*ASSIGNED TASK*
From the line that contains "Page text, block" through the closing line of the entries, write out each line exactly; pictures stay out.

*RECORDS FOR PROCESSING*

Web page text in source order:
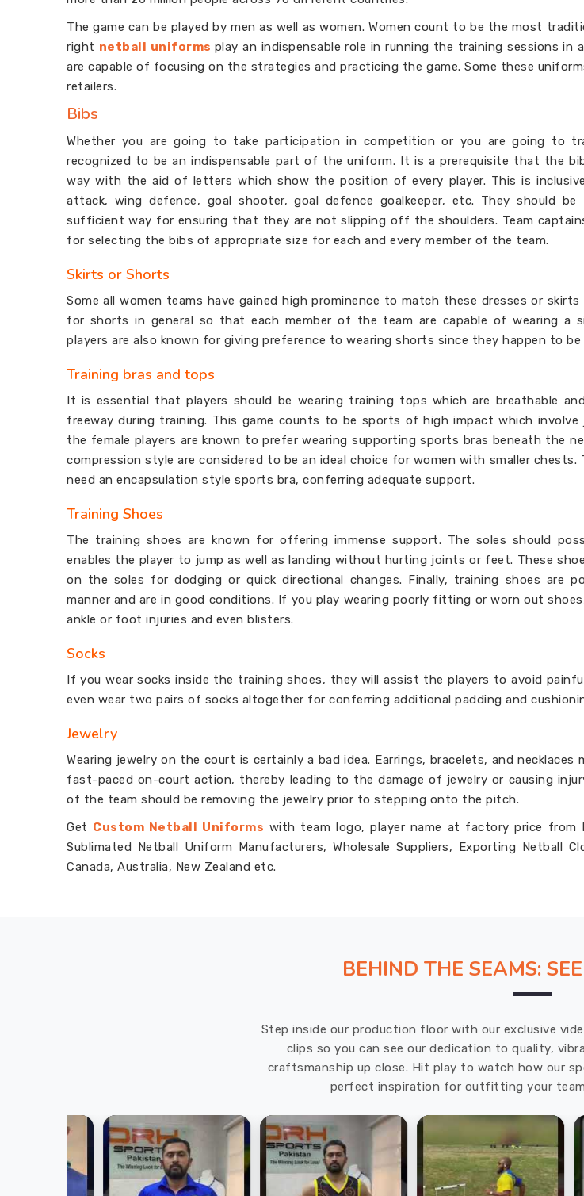
The game can be played by men as well as women. Women count to be the most
right netball uniforms play an indispensable role in running the training sessions in
are capable of focusing on the strategies and practicing the game. Some these
retailers.
Bibs
Whether you are going to take participation in competition or you are going to
recognized to be an indispensable part of the uniform. It is a prerequisite that the
way with the aid of letters which show the position of every player. This is
attack, wing defence, goal shooter, goal defence goalkeeper, etc. They should
sufficient way for ensuring that they are not slipping off the shoulders. Team
for selecting the bibs of appropriate size for each and every member of the team.
Skirts or Shorts
Some all women teams have gained high prominence to match these dresses or
for shorts in general so that each member of the team are capable of wearing a
players are also known for giving preference to wearing shorts since they happen to be
Training bras and tops
It is essential that players should be wearing training tops which are breathable
freeway during training. This game counts to be sports of high impact which involve
the female players are known to prefer wearing supporting sports bras beneath the
compression style are considered to be an ideal choice for women with smaller chests.
need an encapsulation style sports bra, conferring adequate support.
Training Shoes
The training shoes are known for offering immense support. The soles should
enables the player to jump as well as landing without hurting joints or feet. These
on the soles for dodging or quick directional changes. Finally, training shoes are
manner and are in good conditions. If you play wearing poorly fitting or worn out
ankle or foot injuries and even blisters.
Socks
If you wear socks inside the training shoes, they will assist the players to avoid
even wear two pairs of socks altogether for conferring additional padding and
Jewelry
Wearing jewelry on the court is certainly a bad idea. Earrings, bracelets, and
fast-paced on-court action, thereby leading to the damage of jewelry or causing
of the team should be removing the jewelry prior to stepping onto the pitch.
Get Custom Netball Uniforms with team logo, player name at factory price from
Sublimated Netball Uniform Manufacturers, Wholesale Suppliers, Exporting Netball
Canada, Australia, New Zealand etc.
BEHIND THE SEAMS:
Step inside our production floor with our exclusive
clips so you can see our dedication to quality,
craftsmanship up close. Hit play to watch how our
perfect inspiration for outfitting your
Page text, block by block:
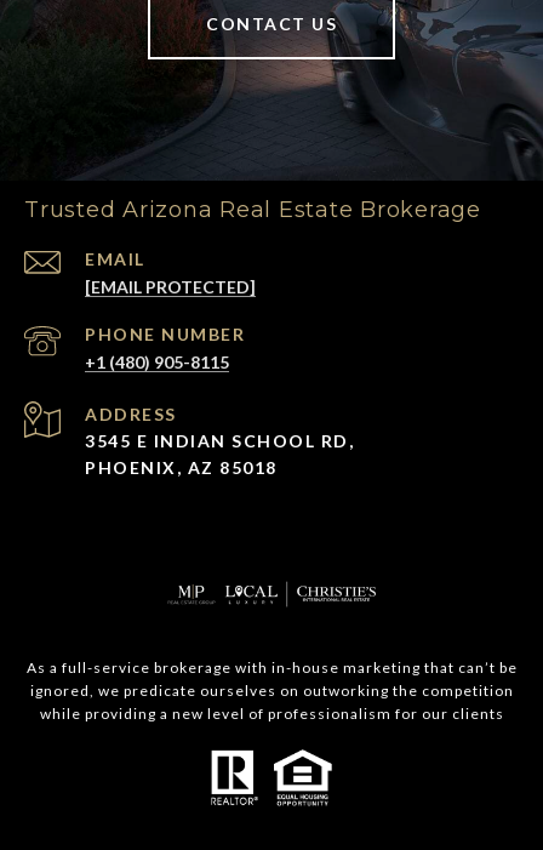
CONTACT US
Trusted Arizona Real Estate Brokerage
EMAIL
[EMAIL PROTECTED]
PHONE NUMBER
+1 (480) 905-8115
ADDRESS
3545 E INDIAN SCHOOL RD,
PHOENIX, AZ 85018
As a full-service brokerage with in-house marketing that can’t be
ignored, we predicate ourselves on outworking the competition
while providing a new level of professionalism for our clients
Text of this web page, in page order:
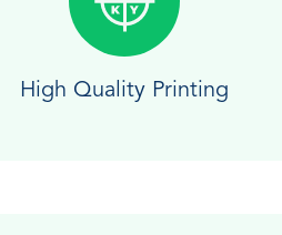
High Quality Printing

*ANSWER BOX*
Page text, block by block:
CONTACT US
Trusted Arizona Real Estate Brokerage
EMAIL
[EMAIL PROTECTED]
PHONE NUMBER
+1 (480) 905-8115
ADDRESS
3545 E INDIAN SCHOOL RD,
PHOENIX, AZ 85018
As a full-service brokerage with in-house marketing that can’t be
ignored, we predicate ourselves on outworking the competition
while providing a new level of professionalism for our clients
Text of this web page, in page order:
High Quality Printing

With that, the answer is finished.